The one that surprised us

Chaos at 0.7. Nuclear Brinkmanship + Oil Weapon both active. Iran announced it was accelerating enrichment toward weapons-grade and signaled willingness to negotiate — simultaneously. Classic dual-track. The US agent read the move and responded with targeted strikes on enrichment facilities.

Here's where it got interesting: Israel held back. Its soul explicitly prioritizes preemptive action on nuclear threats. But the agent reasoned — on its own — that with the US already striking, unilateral Israeli action would look like "piling on" rather than self-defense, weakening the coalition narrative. It decided to free-ride on US strikes.

Nobody programmed that. The agent derived it from the constraint profile and the observed behavior of the other agents.

Meanwhile Gulf States announced they would withhold spare capacity until they got explicit security guarantees. Oil jumped $18 in one round. The market agent's take: "Saudi restraint is the clearest signal yet that Riyadh views this crisis as an opportunity to renegotiate the entire Gulf security architecture."

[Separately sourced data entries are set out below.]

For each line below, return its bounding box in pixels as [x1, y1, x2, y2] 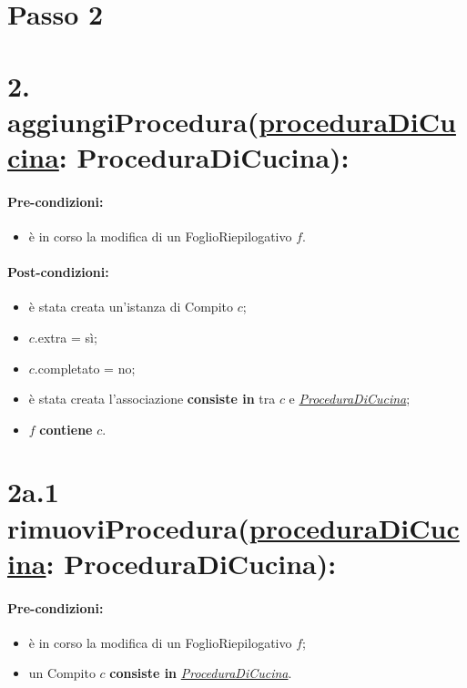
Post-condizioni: [7, 262, 109, 282]
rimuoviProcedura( [7, 508, 249, 546]
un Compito [28, 663, 96, 683]
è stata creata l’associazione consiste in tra [28, 389, 276, 408]
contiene [39, 419, 93, 438]
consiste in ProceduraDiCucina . [109, 663, 292, 683]
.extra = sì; [34, 327, 97, 346]
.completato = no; [34, 358, 136, 377]
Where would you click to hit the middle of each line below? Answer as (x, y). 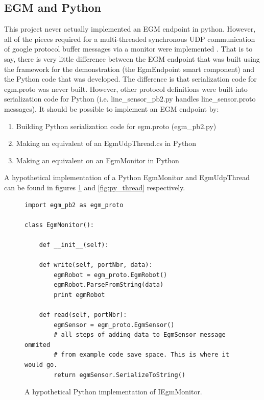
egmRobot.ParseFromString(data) (109, 285)
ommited (38, 345)
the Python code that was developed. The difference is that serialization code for (130, 79)
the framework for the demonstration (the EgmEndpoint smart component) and (129, 69)
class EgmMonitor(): (59, 225)
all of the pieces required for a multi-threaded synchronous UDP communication (130, 39)
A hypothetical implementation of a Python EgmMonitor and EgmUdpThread (127, 177)
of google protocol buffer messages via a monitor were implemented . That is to (128, 49)
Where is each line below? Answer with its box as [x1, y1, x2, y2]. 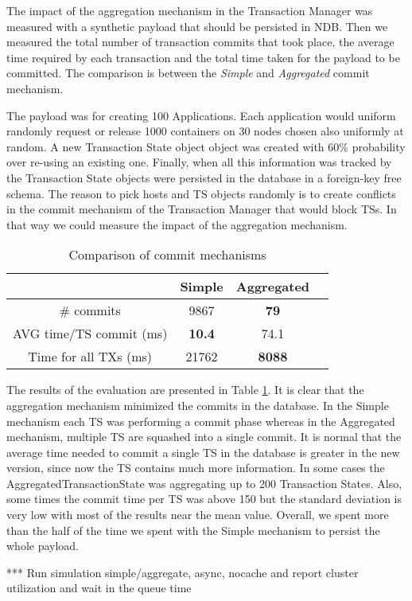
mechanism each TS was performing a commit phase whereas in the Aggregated [6, 412, 395, 429]
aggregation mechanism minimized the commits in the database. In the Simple [6, 396, 389, 413]
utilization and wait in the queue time [6, 580, 192, 596]
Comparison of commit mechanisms [68, 245, 266, 264]
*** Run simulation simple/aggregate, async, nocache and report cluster [6, 564, 359, 580]
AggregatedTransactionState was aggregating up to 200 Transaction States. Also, [6, 474, 402, 491]
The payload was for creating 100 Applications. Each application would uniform [6, 107, 396, 123]
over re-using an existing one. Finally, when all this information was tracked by [6, 154, 392, 170]
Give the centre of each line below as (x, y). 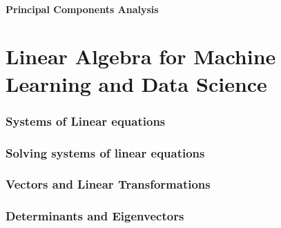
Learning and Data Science (136, 83)
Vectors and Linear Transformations (108, 184)
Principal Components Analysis (82, 9)
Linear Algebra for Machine (141, 56)
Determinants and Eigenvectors (95, 216)
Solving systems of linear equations (105, 152)
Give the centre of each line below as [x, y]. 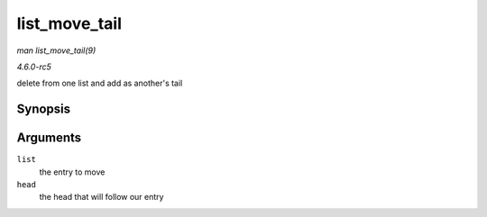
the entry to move [72, 172]
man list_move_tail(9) [56, 50]
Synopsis [44, 109]
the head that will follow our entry [101, 197]
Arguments [49, 138]
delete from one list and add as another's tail [100, 83]
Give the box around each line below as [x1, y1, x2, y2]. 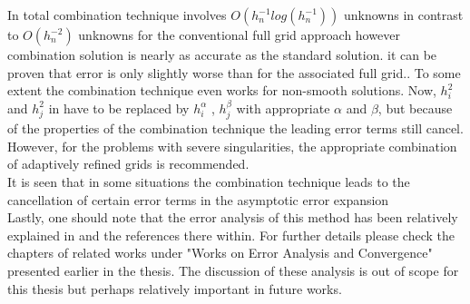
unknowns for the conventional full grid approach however [78, 25, 400, 44]
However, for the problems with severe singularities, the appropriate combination [7, 136, 457, 155]
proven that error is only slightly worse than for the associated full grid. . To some [7, 63, 461, 82]
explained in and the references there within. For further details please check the [7, 225, 455, 244]
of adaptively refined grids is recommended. [7, 154, 250, 173]
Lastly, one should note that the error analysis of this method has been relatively [7, 208, 458, 227]
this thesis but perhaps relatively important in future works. [7, 279, 342, 298]
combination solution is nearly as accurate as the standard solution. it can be [7, 45, 437, 64]

We've run dozens of simulations now. A few patterns:

  • Some scenarios are stable at low chaos but spiral into nuclear confrontation at 0.7. Others are surprisingly robust even when everyone's aggressive. The sensitivity itself is the insight.
  • Oil price creates a feedback loop nobody anticipated. Spike → US pressure to de-escalate → Iran reads the signal → tightens blockade → spike again.
  • Iran almost always develops a dual-track strategy (threaten + negotiate). We didn't program that — the soul says "time is your friend" and the agent figures out what that means in practice.

Under the hood

FastAPI + LiteLLM
Backend routes to Gemini, GPT-4o, Claude, or DeepSeek through one interface. Bring your own API key or use the free trial tier (DeepSeek V3).
Vue 3 + Tailwind
Terminal-styled frontend. Decisions stream in real-time via SSE — you watch each agent think, one by one.
Everything is markdown
Countries, scenario tags, background briefings — all plain text files. No database, no admin panel. Edit and restart.
Scenario-agnostic engine
Fork it and replace Hormuz with the Taiwan Strait, the South China Sea, or the Suez Canal. The engine doesn't care. The souls and tags make it specific.

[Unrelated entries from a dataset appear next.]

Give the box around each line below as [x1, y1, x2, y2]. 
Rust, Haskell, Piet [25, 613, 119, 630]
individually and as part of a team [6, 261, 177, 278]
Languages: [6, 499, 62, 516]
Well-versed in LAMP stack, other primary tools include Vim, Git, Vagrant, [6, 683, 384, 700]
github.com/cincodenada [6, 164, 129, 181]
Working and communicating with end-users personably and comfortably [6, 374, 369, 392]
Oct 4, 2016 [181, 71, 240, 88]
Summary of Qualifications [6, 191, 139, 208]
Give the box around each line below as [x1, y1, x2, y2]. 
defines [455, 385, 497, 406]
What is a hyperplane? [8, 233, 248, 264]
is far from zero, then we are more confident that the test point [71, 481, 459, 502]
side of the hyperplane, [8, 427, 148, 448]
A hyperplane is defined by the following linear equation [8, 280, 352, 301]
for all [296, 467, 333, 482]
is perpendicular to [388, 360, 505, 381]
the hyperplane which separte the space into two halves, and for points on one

Each round, every agent gets a layered prompt: strategic doctrine, profile parameters, chaos instruction, scenario background, active tag injections, and the last three rounds of history. The agent outputs strategic reasoning, constraints it considered, a public action, and a risk assessment. Then the market agent prices in the consequences.

P_new = P_old * (1 + alpha * delta_escalation + noise)

Oil price feeds back into the next round. The loop is the game.

Try it / Fork it

It's MIT licensed. The whole thing runs locally with Docker or a simple pip install + npm install.

  • Free trial: 20 rounds on DeepSeek V3, no API key needed
  • BYOK: plug in your Gemini / OpenAI / Anthropic / DeepSeek key for unlimited rounds
  • Add a country: write a markdown file
  • Add a crisis variant: write another markdown file
  • Change the entire scenario: edit one JSON file

This was a weekend project that turned out more interesting than we expected. If you do something fun with it — a different conflict, a historical scenario, a classroom exercise — we'd love to hear about it.